Kekecewaan yang Mendalam
Burung Garuda dalam karya Rokhyat bukan sekadar lambang negara, melainkan simbol keperkasaan dan kegagahan.
"Garuda merupakan lambang keperkasaan, dengan memakai simbol Garuda, orang menjadi lebih percaya diri," katanya.
Namun, burung garuda dalam gambar ini juga memakai peci pejuang dan meneteskan air mata, menunjukkan rasa kecewa para pejuang terhadap situasi bangsa saat ini.

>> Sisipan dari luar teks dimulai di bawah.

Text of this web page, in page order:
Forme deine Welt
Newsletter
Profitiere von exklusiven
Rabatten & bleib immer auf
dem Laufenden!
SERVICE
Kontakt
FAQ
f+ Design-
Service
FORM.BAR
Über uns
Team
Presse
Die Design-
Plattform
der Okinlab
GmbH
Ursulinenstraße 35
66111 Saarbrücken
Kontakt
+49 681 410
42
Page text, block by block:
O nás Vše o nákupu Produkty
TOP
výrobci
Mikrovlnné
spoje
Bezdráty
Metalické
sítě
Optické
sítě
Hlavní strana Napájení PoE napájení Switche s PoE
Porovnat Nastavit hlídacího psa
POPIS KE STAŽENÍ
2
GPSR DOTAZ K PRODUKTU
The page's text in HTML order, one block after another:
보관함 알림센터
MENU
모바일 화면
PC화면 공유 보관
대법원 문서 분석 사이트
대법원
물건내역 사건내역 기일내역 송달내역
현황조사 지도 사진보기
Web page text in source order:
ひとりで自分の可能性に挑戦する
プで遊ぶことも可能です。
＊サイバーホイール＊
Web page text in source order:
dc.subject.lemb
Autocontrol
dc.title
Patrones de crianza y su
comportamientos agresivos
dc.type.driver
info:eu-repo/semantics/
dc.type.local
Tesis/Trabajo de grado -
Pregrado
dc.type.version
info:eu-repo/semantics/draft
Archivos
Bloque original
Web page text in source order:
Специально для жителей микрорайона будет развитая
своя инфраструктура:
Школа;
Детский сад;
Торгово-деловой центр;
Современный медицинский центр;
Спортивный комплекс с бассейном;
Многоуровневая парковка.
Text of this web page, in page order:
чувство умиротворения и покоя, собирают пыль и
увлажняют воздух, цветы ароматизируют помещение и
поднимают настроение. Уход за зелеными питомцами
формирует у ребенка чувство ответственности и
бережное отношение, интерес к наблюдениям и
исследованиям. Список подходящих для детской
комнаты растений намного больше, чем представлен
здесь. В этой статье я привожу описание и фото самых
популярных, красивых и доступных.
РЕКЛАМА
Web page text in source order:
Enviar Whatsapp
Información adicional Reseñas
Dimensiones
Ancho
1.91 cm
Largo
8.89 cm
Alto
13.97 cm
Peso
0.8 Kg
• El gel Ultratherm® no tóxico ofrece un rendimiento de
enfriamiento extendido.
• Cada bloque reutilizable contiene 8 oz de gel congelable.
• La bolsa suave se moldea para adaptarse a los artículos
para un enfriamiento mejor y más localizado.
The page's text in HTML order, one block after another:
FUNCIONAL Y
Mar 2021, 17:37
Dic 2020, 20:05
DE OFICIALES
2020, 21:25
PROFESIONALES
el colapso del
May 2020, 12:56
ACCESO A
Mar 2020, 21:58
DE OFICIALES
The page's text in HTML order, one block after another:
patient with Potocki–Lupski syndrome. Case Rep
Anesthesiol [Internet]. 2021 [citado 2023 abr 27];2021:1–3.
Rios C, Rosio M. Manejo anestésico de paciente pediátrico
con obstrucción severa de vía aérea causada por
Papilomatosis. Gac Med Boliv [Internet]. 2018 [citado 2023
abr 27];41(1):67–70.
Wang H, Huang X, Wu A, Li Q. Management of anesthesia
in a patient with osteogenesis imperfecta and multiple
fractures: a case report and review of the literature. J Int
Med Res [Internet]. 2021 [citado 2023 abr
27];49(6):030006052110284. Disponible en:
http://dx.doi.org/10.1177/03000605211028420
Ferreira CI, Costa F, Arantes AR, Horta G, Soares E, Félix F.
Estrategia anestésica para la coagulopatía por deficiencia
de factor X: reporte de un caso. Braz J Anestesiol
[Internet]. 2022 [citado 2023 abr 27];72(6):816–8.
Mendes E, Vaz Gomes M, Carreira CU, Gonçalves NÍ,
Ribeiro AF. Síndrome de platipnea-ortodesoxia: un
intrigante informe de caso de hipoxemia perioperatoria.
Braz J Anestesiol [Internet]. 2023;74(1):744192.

"Itu adalah simbol dari para pejuang yang melihat kondisi saat ini, mungkin ada tindakan yang kurang tepat dari visi dan misi para pejuang masa lalu," lanjut Rokhyat, menggambarkan kekhawatiran yang terdapat dalam hatinya.
Dengan karya-karyanya, ia berupaya membangkitkan kesadaran sosial dan mengajak masyarakat untuk merenung serta memahami makna dari setiap simbol yang ia sajikan.
Di setiap karyanya, Rokhyat tidak hanya memperlihatkan keindahan estetika, tetapi juga menyampaikan makna mendalam mengenai kehidupan serta prinsip-prinsip yang seharusnya kita junjung.
Karya-karyanya menjadi pengingat akan perubahan sosial yang terus berlangsung, serta tantangan yang harus dihadapi oleh setiap orang dalam masyarakat.